From these things it may appear what is the nature, in general, of that skill in the rule of the church which we assert to be a peculiar gift of the Holy Ghost. If it were only an ability or skill in the canon or civil law, or rifles of men; if only an acquaintance with the nature and course of some courts, proceeding litigiously, by citations, 516processes, legal pleadings, issuing in pecuniary mulcts, outward coercions, or imprisonments, — I should willingly acknowledge that there is no peculiar gift of the Spirit of God required thereunto. But the nature of it being as we have declared, it is impossible it should be exercised aright without especial assistance of the Holy Ghost. Is any man of himself sufficient for these things? Will any man undertake of himself to know the mind of Christ in all the occasions of the church, and to administer the power of Christ in them and about them?

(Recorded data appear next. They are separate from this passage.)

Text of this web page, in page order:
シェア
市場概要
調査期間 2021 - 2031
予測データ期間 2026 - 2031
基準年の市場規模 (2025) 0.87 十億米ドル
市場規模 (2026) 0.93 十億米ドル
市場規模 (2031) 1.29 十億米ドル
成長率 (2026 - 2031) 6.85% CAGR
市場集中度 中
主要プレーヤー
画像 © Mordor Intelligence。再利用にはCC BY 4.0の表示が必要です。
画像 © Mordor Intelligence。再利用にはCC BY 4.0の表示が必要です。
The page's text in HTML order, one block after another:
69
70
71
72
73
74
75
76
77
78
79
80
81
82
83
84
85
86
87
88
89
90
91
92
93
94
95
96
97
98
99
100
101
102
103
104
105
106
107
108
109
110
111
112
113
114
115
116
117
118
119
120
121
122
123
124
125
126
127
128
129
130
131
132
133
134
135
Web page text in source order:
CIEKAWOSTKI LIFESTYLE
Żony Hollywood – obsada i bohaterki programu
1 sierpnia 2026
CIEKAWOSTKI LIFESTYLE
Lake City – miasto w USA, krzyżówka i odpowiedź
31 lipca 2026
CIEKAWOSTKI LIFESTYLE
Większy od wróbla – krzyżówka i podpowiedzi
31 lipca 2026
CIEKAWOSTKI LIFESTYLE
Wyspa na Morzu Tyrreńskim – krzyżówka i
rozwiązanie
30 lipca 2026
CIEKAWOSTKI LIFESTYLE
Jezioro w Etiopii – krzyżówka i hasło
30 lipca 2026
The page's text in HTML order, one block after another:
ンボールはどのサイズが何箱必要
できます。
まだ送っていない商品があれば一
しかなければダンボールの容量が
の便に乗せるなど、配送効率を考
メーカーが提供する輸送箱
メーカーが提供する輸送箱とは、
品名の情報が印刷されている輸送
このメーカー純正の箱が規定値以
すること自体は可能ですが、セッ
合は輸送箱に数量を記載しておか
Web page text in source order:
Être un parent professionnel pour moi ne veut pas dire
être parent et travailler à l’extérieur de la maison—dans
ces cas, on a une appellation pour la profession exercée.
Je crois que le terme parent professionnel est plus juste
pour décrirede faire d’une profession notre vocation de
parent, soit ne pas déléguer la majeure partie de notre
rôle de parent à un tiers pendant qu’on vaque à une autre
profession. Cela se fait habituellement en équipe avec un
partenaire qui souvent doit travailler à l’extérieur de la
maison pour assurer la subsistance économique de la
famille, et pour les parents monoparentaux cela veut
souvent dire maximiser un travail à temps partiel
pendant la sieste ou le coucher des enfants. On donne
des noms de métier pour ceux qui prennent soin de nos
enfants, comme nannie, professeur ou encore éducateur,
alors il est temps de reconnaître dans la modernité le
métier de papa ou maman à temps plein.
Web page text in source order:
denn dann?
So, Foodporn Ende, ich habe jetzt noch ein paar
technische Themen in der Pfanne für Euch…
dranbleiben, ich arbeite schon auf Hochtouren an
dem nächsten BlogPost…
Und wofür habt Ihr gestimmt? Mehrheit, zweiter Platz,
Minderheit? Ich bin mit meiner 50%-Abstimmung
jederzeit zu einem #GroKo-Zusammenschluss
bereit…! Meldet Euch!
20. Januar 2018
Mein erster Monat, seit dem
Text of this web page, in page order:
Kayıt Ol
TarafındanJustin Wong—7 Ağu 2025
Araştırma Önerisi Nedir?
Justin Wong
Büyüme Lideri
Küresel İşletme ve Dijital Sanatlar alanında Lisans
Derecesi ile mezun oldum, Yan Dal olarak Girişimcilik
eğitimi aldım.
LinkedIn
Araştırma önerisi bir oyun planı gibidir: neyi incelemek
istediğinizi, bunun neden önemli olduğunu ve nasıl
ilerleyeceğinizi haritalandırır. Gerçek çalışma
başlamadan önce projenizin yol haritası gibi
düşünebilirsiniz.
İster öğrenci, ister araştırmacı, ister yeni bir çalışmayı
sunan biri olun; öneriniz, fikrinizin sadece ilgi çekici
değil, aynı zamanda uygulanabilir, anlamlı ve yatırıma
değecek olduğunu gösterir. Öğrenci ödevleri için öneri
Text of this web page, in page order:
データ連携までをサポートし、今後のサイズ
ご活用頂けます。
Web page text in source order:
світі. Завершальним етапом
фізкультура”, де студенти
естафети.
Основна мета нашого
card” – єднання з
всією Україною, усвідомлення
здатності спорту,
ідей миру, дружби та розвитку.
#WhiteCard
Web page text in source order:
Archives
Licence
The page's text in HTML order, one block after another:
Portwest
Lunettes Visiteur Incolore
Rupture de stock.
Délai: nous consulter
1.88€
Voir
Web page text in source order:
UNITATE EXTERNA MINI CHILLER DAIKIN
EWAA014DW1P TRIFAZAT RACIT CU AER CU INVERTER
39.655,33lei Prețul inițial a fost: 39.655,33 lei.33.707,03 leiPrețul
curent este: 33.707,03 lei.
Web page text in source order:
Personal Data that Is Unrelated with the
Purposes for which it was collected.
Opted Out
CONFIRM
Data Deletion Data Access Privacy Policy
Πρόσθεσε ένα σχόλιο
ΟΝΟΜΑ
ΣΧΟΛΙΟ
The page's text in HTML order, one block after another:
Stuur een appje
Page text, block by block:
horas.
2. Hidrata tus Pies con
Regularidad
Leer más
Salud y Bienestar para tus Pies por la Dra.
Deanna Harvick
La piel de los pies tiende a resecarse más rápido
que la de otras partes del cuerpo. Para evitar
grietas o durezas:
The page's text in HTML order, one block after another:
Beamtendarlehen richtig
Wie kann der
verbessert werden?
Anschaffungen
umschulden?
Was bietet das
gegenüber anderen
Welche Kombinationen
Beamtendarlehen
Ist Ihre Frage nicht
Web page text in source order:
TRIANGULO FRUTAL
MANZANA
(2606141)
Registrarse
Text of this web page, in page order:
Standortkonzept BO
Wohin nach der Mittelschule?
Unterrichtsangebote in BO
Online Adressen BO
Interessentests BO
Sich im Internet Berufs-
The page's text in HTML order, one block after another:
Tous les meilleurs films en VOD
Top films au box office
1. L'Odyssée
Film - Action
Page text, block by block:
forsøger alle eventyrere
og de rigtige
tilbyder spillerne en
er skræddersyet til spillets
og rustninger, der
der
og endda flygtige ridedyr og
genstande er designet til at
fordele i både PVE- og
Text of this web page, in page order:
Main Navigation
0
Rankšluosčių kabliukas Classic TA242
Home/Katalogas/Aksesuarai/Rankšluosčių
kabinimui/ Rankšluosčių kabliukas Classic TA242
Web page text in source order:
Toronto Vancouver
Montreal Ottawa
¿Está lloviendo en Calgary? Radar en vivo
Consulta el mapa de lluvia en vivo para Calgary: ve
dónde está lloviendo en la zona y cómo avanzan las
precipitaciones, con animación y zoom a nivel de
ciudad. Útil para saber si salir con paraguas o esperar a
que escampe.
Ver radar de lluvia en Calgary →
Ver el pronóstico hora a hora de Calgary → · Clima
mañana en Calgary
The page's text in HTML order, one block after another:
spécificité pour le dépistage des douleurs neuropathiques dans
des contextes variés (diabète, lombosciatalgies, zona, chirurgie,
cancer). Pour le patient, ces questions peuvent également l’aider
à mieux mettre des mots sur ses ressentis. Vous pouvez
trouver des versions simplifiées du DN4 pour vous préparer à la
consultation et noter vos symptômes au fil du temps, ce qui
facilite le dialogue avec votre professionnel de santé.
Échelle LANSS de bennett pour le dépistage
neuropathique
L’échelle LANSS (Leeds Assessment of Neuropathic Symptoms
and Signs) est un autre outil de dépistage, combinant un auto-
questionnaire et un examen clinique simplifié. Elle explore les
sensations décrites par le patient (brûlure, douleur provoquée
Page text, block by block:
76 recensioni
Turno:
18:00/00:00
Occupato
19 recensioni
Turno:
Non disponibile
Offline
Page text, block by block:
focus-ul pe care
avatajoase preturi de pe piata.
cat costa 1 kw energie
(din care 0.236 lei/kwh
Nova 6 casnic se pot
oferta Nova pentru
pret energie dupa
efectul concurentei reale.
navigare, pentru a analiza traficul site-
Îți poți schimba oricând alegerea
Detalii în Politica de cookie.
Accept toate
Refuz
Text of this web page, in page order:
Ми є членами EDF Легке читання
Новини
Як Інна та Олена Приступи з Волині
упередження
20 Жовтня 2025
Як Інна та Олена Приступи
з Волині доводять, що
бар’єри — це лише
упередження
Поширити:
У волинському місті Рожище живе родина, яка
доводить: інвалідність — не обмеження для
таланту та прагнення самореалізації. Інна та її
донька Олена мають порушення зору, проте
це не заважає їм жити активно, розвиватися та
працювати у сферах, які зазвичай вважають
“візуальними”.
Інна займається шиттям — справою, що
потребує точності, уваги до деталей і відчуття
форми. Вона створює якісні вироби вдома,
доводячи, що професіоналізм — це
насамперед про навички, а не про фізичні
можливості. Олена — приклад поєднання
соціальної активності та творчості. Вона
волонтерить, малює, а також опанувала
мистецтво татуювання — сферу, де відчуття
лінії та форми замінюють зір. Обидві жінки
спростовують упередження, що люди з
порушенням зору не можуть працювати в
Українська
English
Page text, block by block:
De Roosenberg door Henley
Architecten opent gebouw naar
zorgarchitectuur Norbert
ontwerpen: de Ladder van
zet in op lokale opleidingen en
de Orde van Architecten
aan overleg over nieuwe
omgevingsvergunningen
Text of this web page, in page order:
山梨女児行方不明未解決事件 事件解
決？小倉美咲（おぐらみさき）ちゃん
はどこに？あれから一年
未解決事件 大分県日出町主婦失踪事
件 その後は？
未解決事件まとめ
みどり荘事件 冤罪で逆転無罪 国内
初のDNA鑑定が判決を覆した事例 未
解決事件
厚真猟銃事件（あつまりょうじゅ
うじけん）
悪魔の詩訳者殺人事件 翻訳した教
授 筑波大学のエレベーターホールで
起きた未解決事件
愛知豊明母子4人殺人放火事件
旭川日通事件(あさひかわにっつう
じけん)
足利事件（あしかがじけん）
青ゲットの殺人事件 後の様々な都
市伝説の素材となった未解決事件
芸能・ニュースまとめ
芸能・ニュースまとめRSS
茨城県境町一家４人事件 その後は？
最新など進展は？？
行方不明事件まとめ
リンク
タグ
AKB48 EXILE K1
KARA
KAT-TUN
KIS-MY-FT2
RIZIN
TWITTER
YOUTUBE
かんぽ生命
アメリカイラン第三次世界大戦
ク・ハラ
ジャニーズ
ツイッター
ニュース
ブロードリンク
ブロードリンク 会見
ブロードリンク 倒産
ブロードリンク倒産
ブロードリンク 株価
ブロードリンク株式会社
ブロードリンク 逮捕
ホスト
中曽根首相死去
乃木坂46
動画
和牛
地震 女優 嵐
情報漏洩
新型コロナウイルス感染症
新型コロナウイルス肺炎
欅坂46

Wherefore the apostle, in many places, teacheth that wisdom, skill, and understanding to administer the authority of Christ in the church unto its edification, with faithfulness and diligence, are an especial gift of the Holy Ghost, Rom. xii. 6, 8; 1 Cor. xii. 28. It is the Holy Ghost which makes the elders of the church its bishops or overseers, by calling them to their office, Acts xx. 28; and what he calls any man unto, that he furnisheth him with abilities for the discharge of.

And so have we given a brief account of those ordinary gifts which the Holy Ghost communicates unto the constant ministry of the church, and will do so unto the consummation of all things, having, moreover, in our passage manifested the dependence of the ministry on this work of his; so that we need no addition of pains to demonstrate that where he goeth not before in the communication of them, no outward order, call, or constitution is sufficient to make any one a minister of the gospel.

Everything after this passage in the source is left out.